Let $ \mathcal{F}_m $ be the definable family of all constructible sets of the form $ \bigcup_{i = 1}^k V_i \cap U_i $ where $ k \le m $, and each $ V_i $ and $ U_i^c $ is cut out by at most $ m $ polynomials of degree at most $ m $, and $ V_i $ is irreducible. By the Theorem, $ \mathcal{F}_m $ is a uniformly definable family. By the previous paragraph, the map assigning to an element of $ \mathcal{F}_m $ its Zariski closure is also definable.
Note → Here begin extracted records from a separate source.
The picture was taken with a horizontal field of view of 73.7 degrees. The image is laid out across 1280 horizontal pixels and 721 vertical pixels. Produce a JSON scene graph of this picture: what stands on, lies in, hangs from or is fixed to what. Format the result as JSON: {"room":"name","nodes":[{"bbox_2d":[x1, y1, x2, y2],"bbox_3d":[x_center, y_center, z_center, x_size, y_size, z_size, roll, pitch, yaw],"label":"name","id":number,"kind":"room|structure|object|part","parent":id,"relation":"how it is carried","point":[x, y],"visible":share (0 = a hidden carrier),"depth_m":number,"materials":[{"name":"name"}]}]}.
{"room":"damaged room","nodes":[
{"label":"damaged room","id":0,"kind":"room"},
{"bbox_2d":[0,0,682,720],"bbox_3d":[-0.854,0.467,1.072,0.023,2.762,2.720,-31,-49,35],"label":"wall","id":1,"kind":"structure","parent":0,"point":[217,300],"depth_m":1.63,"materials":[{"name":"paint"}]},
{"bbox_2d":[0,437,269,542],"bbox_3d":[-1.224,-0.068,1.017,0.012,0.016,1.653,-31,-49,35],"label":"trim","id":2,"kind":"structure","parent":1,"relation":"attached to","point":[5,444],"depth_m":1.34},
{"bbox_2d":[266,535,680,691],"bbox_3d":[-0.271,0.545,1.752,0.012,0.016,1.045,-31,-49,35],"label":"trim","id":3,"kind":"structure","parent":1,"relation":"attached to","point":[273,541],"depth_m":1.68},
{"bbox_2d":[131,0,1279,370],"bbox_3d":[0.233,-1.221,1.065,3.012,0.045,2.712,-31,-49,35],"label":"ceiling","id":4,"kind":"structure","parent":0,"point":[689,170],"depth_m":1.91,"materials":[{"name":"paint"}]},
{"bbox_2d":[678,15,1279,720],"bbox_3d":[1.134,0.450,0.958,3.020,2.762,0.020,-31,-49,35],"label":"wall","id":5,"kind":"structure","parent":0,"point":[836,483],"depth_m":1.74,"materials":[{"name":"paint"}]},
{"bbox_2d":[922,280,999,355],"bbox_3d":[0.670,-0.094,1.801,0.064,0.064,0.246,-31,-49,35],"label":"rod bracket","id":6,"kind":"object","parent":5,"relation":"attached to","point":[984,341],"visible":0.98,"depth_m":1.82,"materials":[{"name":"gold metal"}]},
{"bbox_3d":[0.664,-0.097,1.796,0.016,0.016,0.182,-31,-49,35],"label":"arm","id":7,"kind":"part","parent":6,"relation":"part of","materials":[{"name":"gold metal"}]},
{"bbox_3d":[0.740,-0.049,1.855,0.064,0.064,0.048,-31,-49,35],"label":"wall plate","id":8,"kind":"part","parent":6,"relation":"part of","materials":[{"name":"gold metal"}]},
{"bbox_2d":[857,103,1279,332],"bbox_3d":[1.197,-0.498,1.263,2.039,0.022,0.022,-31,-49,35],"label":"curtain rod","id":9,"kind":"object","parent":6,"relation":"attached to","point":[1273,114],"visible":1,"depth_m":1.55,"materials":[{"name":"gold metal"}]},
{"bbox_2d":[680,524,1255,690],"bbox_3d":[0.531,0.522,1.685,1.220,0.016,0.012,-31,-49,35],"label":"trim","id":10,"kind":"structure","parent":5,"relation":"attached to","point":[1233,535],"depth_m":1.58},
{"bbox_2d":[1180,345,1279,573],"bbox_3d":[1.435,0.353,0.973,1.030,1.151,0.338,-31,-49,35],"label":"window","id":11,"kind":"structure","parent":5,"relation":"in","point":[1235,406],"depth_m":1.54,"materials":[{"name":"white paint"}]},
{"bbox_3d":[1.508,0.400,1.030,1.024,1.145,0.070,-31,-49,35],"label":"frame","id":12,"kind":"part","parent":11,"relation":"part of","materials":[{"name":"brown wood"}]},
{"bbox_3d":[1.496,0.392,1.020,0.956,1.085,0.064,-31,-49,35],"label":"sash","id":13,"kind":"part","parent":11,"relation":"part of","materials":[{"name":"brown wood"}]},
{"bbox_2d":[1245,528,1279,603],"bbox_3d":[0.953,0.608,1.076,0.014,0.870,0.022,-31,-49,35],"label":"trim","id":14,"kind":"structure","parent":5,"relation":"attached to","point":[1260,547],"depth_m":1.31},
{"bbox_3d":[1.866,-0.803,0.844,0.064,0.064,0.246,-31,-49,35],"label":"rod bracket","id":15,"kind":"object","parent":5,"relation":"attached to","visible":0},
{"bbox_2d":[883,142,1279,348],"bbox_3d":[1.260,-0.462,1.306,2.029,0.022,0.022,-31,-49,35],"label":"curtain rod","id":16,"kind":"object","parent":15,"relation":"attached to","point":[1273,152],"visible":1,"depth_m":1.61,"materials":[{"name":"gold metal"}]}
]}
Now every constructible set is in $ \mathcal{F}_m $ for sufficiently large $ m $. So if $ \phi(x;y) $ is a formula, then compactness ensures that there is some $ m $ such that for every $ b $, $ \phi(\mathbb{U};b) \in \mathcal{F}_m $. It follows that the Zariski closure of $ \phi(\mathbb{U};b) $ is uniformly definable from $ b $. In other words,

**Corollary. ** Zariski closure is definable in families. That is, if $ \phi(\mathbb{U};b) \subset \mathbb{P}^n $ for every $ b $, then there is some formula $ \psi(x;y) $ such that $ \psi(\mathbb{U};b) $ is the Zariski closure of $ \phi(\mathbb{U};b) $ for every $ b $.

From this, we conclude that:

- The property of being Zariski closed (in $ \mathbb{P}^n $) is definable in families.
- The property of being Zariski closed in $ \mathbb{A}^n $ is definable in families. (Use the embedding of $ \mathbb{A}^n $ into $ \mathbb{P}^n $.)
- The property of being Zariski closed and irreducible in $ \mathbb{A}^n $ is definable in families. (A closed subset of $ \mathbb{A}^n $ is irreducible if and only if its Zariski closure in $ \mathbb{P}^n $ is irreducible.)